Multi-language reference kernel¶

The same Q8.8 tent arithmetic is exposed as a wired, importable batch kernel in sc_neurocore.scpn.dcls_tent_kernel. It contracts many output channels in one call, each with a per-channel learnable (centre, sigma) tent — the shape an emitted DCLS layer evaluates per spike frame. Because every operation is exact integer arithmetic (truncating gate division, arithmetic-shift output), all five backends return identical raw arrays; the parity tolerance is exactly zero, with no last-ULP allowance.

Kernel sources¶

Backend	File	Build
Python primary	`src/sc_neurocore/scpn/dcls_tent_kernel.py`	— (floor reference)
Rust	`engine/src/scpn/dcls.rs` + `py_dcls_max_forward_batch_q88`	`maturin develop --release`
Julia	`src/sc_neurocore/accel/julia/scpn/dcls.jl`	`juliacall` (lazy include)
Go	`src/sc_neurocore/accel/go/dcls_tent/dcls_tent.go`	`go build -buildmode=c-shared`
Mojo	`src/sc_neurocore/accel/mojo/dcls_tent/dcls_tent.mojo`	`mojo build --emit shared-lib`

dcls_max_forward_batch(...) dispatches fastest-first (Rust → Mojo → Julia → Go → Python) and accepts an explicit backend= override; available_backends() reports which compiled artefacts are present. Inputs are a row-major n_channels * n_taps spike (uint8) and weight (int16) buffer plus per-channel int16 centres/sigmas. The result carries outputs_q88 (int16), accumulators_q16_16 (int32), overflow (bool), active_tap_counts (int64) and max_gates_q88 (int16).

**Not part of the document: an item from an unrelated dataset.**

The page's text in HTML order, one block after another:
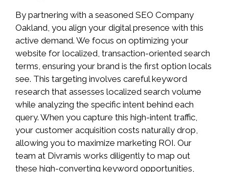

Cross-language parity and throughput¶

Measured on an 11th Gen Intel Core i5-11600K at 3.90 GHz, CPU affinity pinned to cores 10-11, workload 4096 channels × 64 taps (262 144 elements), via benchmarks/bench_dcls_tent_kernel.py (benchmarks/results/bench_dcls_tent_kernel.json):

Backend	Channels/s	Per-call (ms)	Speedup vs Python	Parity
Rust	3 119 904	1.313	85.41×	bit-exact (Δ = 0)
Julia	2 946 718	1.390	80.67×	bit-exact (Δ = 0)
Mojo	2 673 594	1.532	73.19×	bit-exact (Δ = 0)
Go	2 486 490	1.647	68.07×	bit-exact (Δ = 0)
Python	36 527	112.136	reference	reference

The host carried a load average of ≈17.9 during this run, so the absolute throughput figures are functional and regression evidence only and must be re-measured on a reserved, quiet host before any production speedup claim. The zero parity delta is independent of host load. The JSON artefact records the command, affinity, cpuset shield, host load before/after, governor sample and toolchain versions.

Tests¶

File	Verifies
`tests/test_dcls_tent_kernel.py`	Gate, single/batch contraction, saturation, validation, dispatch and fallback
`tests/test_dcls_tent_kernel_parity.py`	Bit-exact parity of every built backend against the Python floor across deterministic, all-silent, saturating and large random workloads
`engine/src/scpn/dcls.rs` (`#[cfg(test)]`)	Rust single + batch arithmetic, error boundaries and saturation

Open hardware evidence¶

tests/test_dcls_synth_zu3eg.py is gated by MIF_VIVADO_CI=1. The ZU3EG WNS/utilisation report is not claimed until the Vivado 2024.2 self-hosted runner archives a passing timing summary.